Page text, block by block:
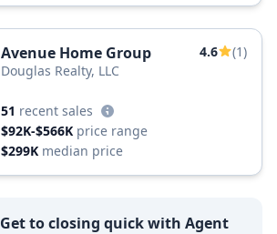
Avenue Home Group 4.6
(1)
Douglas Realty, LLC
51 recent sales
$92K-$566K price range
$299K median price
Get to closing quick with Agent
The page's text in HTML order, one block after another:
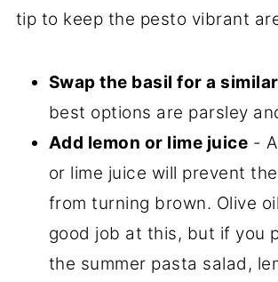
tip to keep the pesto vibrant
Swap the basil for a
best options are parsley
Add lemon or lime juice -
or lime juice will prevent
from turning brown. Olive
good job at this, but if you
the summer pasta salad,
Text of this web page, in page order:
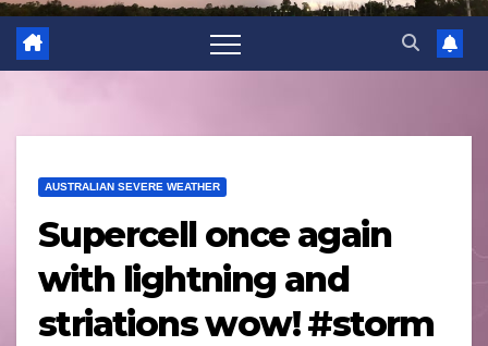
AUSTRALIAN SEVERE WEATHER
Supercell once again
with lightning and
striations wow! #storm
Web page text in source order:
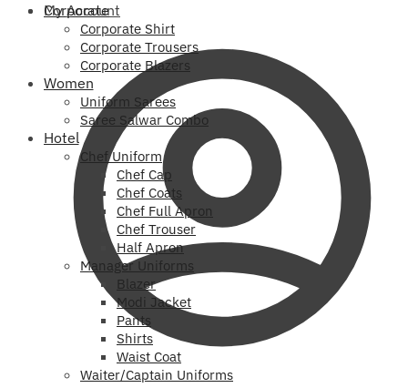
My Account
Corporate
Corporate Shirt
Corporate Trousers
Corporate Blazers
Women
Uniform Sarees
Saree Salwar Combo
Hotel
Chef Uniform
Chef Cap
Chef Coats
Chef Full Apron
Chef Trouser
Half Apron
Manager Uniforms
Blazer
Modi Jacket
Pants
Shirts
Waist Coat
Waiter/Captain Uniforms
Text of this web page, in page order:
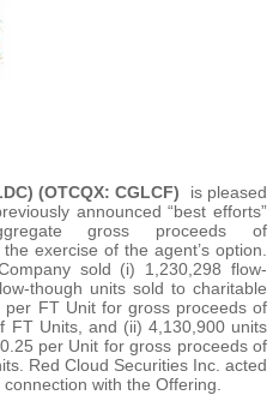
(OTCQX: CGLCF)
is pleased
announced “best efforts”
gross proceeds of
exercise of the agent’s option.
sold (i) 1,230,298 flow-
though units sold to charitable
FT Unit for gross proceeds of
FT Units, and (ii) 4,130,900 units
per Unit for gross proceeds of
Red Cloud Securities Inc. acted
with the Offering.
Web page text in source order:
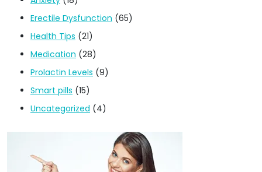
Erectile Dysfunction (65)
Health Tips (21)
Medication (28)
Prolactin Levels (9)
Smart pills (15)
Uncategorized (4)

....

_Task goal:_ The output is the data above, repeated exactly, with pictures omitted.

_Expected answer:_
Page text, block by block:
Avenue Home Group 4.6
(1)
Douglas Realty, LLC
51 recent sales
$92K-$566K price range
$299K median price
Get to closing quick with Agent
The page's text in HTML order, one block after another:
tip to keep the pesto vibrant
Swap the basil for a
best options are parsley
Add lemon or lime juice -
or lime juice will prevent
from turning brown. Olive
good job at this, but if you
the summer pasta salad,
Text of this web page, in page order:
AUSTRALIAN SEVERE WEATHER
Supercell once again
with lightning and
striations wow! #storm
Web page text in source order:
My Account
Corporate
Corporate Shirt
Corporate Trousers
Corporate Blazers
Women
Uniform Sarees
Saree Salwar Combo
Hotel
Chef Uniform
Chef Cap
Chef Coats
Chef Full Apron
Chef Trouser
Half Apron
Manager Uniforms
Blazer
Modi Jacket
Pants
Shirts
Waist Coat
Waiter/Captain Uniforms
Text of this web page, in page order:
(OTCQX: CGLCF)
is pleased
announced “best efforts”
gross proceeds of
exercise of the agent’s option.
sold (i) 1,230,298 flow-
though units sold to charitable
FT Unit for gross proceeds of
FT Units, and (ii) 4,130,900 units
per Unit for gross proceeds of
Red Cloud Securities Inc. acted
with the Offering.
Web page text in source order:
Erectile Dysfunction (65)
Health Tips (21)
Medication (28)
Prolactin Levels (9)
Smart pills (15)
Uncategorized (4)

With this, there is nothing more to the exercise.